Beginning with the line that holds "Zap 140595556 [12, 611, 77, 622]", retype the rest of the listing exactly, last line included.

************

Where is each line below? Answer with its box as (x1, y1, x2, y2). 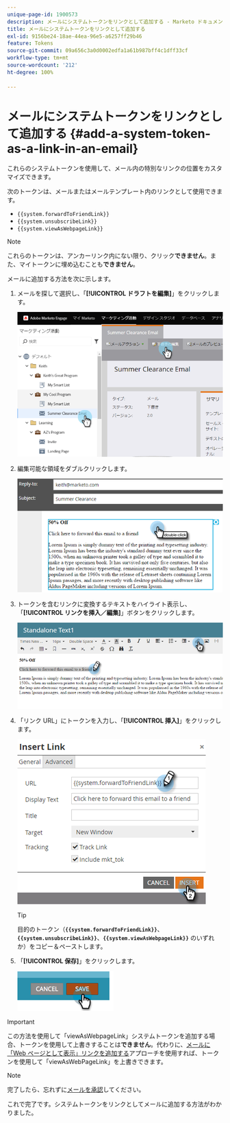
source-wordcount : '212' (7, 62, 78, 69)
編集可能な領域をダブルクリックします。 (16, 464, 131, 472)
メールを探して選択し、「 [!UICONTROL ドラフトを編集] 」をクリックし (16, 289, 214, 298)
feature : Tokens (7, 40, 53, 47)
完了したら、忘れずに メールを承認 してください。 (7, 1085, 145, 1094)
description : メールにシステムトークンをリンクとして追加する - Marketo (7, 18, 195, 25)
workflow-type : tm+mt (7, 55, 69, 62)
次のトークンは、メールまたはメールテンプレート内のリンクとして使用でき (7, 187, 217, 195)
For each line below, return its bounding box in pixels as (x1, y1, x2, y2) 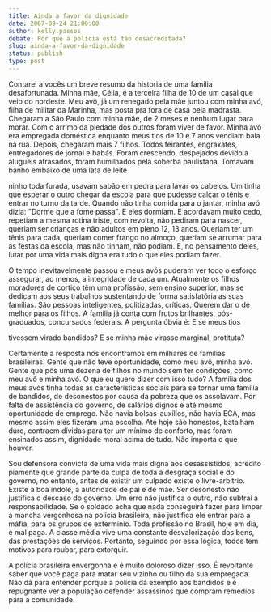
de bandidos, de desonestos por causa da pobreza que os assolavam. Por (8, 391, 256, 401)
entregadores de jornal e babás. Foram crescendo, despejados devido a (8, 147, 249, 158)
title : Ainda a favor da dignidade (8, 11, 129, 20)
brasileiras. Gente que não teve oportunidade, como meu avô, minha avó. (8, 357, 253, 367)
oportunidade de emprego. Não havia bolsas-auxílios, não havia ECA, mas (8, 408, 256, 418)
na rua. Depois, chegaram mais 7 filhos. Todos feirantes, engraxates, (8, 139, 238, 149)
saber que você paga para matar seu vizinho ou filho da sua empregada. (8, 568, 251, 579)
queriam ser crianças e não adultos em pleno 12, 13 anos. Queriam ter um (8, 223, 253, 233)
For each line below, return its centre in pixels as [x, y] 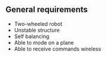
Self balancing [32, 36]
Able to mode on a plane [44, 42]
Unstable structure [37, 30]
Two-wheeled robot [38, 24]
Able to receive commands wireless [58, 49]
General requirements [47, 10]
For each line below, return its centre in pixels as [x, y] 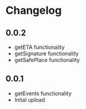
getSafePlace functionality [47, 60]
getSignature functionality [46, 54]
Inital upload [30, 99]
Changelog [34, 11]
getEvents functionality [43, 93]
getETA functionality [39, 47]
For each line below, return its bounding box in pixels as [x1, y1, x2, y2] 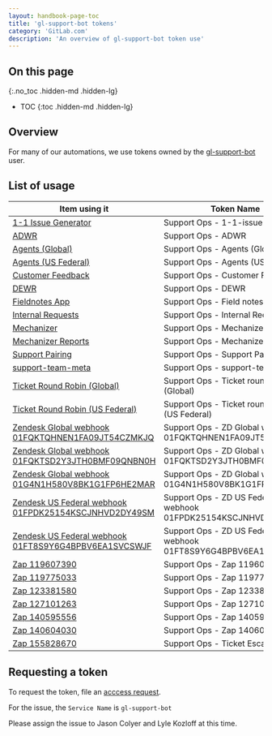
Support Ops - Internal [163, 309, 251, 321]
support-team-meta [12, 362, 91, 373]
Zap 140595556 [12, 611, 77, 622]
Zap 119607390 [12, 558, 77, 570]
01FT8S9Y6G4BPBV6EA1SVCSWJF [12, 540, 152, 552]
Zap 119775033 [12, 571, 77, 583]
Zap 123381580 [12, 585, 77, 596]
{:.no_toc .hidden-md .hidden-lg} [8, 86, 119, 96]

************

§ **Written response**
Zap 140595556 [12, 611, 77, 622]
Zap 119607390 [12, 558, 77, 570]
01FT8S9Y6G4BPBV6EA1SVCSWJF [12, 540, 152, 552]
Zap 119775033 [12, 571, 77, 583]
Zap 123381580 [12, 585, 77, 596]
{:.no_toc .hidden-md .hidden-lg} [8, 86, 119, 96]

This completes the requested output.